It seems that I have been waiting for a very long time to write this post. For the past four years, since 2006 to be exact, I have been living under a dark, dark cloud. The darkness permeated everything...it polluted and it wrecked havoc, with my life and my sanity.
My husband...who loved and loved...despite my antics.
It was the result of being downtrodden for so long, of drowning in a sea of helplessness to the point that even the most flimsy of rotting flotsam provided a much needed and welcomed relief. And I had to pay for it. Boy, did I pay for it.
The smile which hid everything...and then some.
This morning, my hubby said that he is again seeing the woman whom he fell in love with and married four years ago. He thought he had lost me forever. Well, I thought I had lost me forever.
The anchors which grounded me...throughout my trials and tribulations.
The pressure was insane...I never thought that I would survive it. But I did, because of family, my hubby, a very good friend, an understanding boss who allowed me to confide in her and never broke that confidence and the kindness of strangers, both here and in a country far, far away.
I love you both so very much.
I guess my life can be divided into the period before 9th March, 2010 and to the period after 9th March, 2010. Before 9th March, 2010, I had nearly lost all trust in the human race. I nearly lost my trust in God. Oh, don't get me wrong, I believe in God, I just didn't trust Him not to hurt me. because I have been hurt, swindled, cheated, lied to...by people whom I trusted, some of whom were friends, good friends. And I kept asking God, why do you allow this to happen? Why did I have to meet these "skinwalkers", monsters moving around in human skin. He did not answer, or maybe He did, I just could not, would not listen.
Love without conditions...my Ayah and Ibu.
My life was literally saved by the kindness and compassion of "a league of extraordinary gentlemen", a few of whom have never, and probably will never meet me. It is through their kindness, their compassion, that I am able to keep my sanity, to again be me...
And throughout it all, my family never lost faith in me, my hubby kept on loving me (even though day after day he saw the woman he loved slipping further away from him), my friend slogged away to save me even when all hope seemed lost. I was also lucky enough to be able to confide in my boss, knowing that I will not be betrayed.

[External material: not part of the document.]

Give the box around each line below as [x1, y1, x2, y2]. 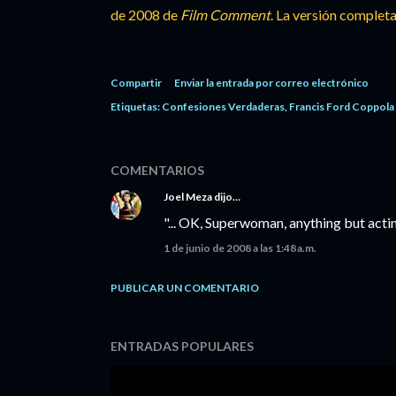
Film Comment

My brother...such a beautiful soul.
And now, after 9th March, 2010, and after the black cloud had lifted, I realise that I have been loved, so very loved. That I have been lucky. That even if things had turned out differently, there are people who would be willing to lend a hand to this "lost soul". For I was lost in a forest of grief, sadness, guilt, self-blame, anger...most of the time and always...anger. Anger was a constant companion. I kept it hidden most of the time, sometimes I was successful, sometimes I was not.
It has been a humbling experience, an eye-opener. That for all my bravado and self-confidence, life can still deal a "whopper" that would leave me "bleeding and broken". Thank you Allah for this experience...I know now that compassion, kindness, faith and friendship is not determined by creed, colour, religion or nationality. I know now that blood ties lasts forever, that the love of a good man keeps you warm and protects even when the world is cold, gray and wicked, that sometimes Allah has to drag you through the depths of despair, that sometimes you have to go through pain and tears in order to become a better person.
Amal...a candle in the wind.
So to Ayah, Ibu, Acik Ujang, Adi, Sue, Amira, Maureen and Amal, thank you for standing by me through it all. To my hubby, thank you for loving me, even when I was just a mere shadow of the woman you married. To Mr Liow and the gentlemen from Mandom of Japan...thank you so very much from the bottom of my heart for this "second chance" at life.
The reason I live...
Allah, I know now that You have always been there, guiding me, loving me, always loving me, even when I doubted You, even when I raved and ranted like a mad woman, even when I was at my worst. I love You.
And to those who have wronged me, whether intentionally or not, I forgive you all. Find your peace with God.